Interval Notation: $\text{dom}\left(f\right)=(–\mathrm{\infty },\mathrm{\infty })$

Set Notation: $\text{dom}\left(f\right)=\{x:x\in \mathbb{R}\}$

J.

$f(x)=\frac{1}{2}(3^x+3^{–x})$

This is also an exponential function.

Domain is:

Interval Notation: $\text{dom}\left(f\right)=(–\mathrm{\infty },\mathrm{\infty })$

Set Notation: $\text{dom}\left(f\right)=\{x:x\in \mathbb{R}\}$

Codomain and Range

In simple terms, Codomain is usually a larger set which contains the Range of a function, and many other times, Codomain may be equal to Range.

Codomain is the set of all possible outputs that a function can produce. It includes values that will be produced by a function, and values which may not produced by the function.

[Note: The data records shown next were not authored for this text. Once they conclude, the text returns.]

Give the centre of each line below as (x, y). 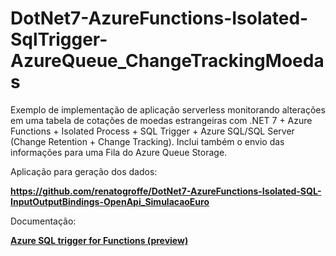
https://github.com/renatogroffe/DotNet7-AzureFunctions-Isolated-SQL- (166, 191)
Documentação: (43, 221)
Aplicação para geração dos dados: (84, 171)
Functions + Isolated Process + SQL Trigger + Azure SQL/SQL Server (152, 131)
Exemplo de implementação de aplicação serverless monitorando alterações (168, 109)
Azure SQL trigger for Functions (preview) (99, 240)
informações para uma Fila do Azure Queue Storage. (119, 152)
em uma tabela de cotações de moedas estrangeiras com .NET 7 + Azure (161, 120)
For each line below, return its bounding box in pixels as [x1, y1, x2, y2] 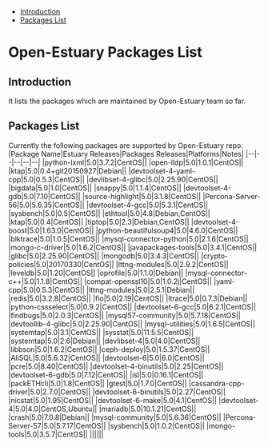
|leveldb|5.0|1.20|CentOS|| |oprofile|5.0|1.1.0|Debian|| [8, 268, 184, 277]
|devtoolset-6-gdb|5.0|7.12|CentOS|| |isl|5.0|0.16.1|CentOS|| [8, 369, 204, 379]
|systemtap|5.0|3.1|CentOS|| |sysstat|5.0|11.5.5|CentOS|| [8, 327, 194, 337]
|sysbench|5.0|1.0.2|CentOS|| [107, 421, 206, 430]
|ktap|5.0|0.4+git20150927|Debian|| [8, 166, 127, 175]
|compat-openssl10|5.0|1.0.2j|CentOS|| [83, 276, 212, 286]
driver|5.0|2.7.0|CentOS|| [8, 387, 91, 397]
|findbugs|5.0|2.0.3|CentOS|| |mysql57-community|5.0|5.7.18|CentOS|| [8, 310, 242, 320]

Range on the other hand is a set of all the actual output that a function produces. It includes only values that are produced by a function. It is also called the image of a function.

PRO TIP: where you see preimage of a function, we are talking about the domain of the function, while the image of a function is the range of the function.

Mapping of domain X to Codomain Y

Mapping of domain X to range Z

It is important for you to note that a Codomain can change a relation that is not a function, to one that is a function. 

For instance, we learnt from the previous post that $f(x)=\sqrt{x}$ is not a function, because we can have positive and negative outputs for every valid input; however, when we limit the Codomain for $f(x)=\sqrt{x}$ as {positive real numbers}, this means that every input will have an output of only positive numbers, we then see that $f(x)=\sqrt{x}$ will have only one output for every input, therefore actively depicting a function relation.

A function maps its domain (inputs) to its Range (outputs), we can normally show it as $f:\text{input}\to \text{output}$

In other words, if we have a function $f(x)=x^2+7$, all input (domain) are $x$, while all output (range) are $f(x)$ which is equal to $x^2+7$, we then show the relation as:

$f:x\to x^2+7$

This is still equal to $f(x)=x^2+7$, same thing, but different depiction.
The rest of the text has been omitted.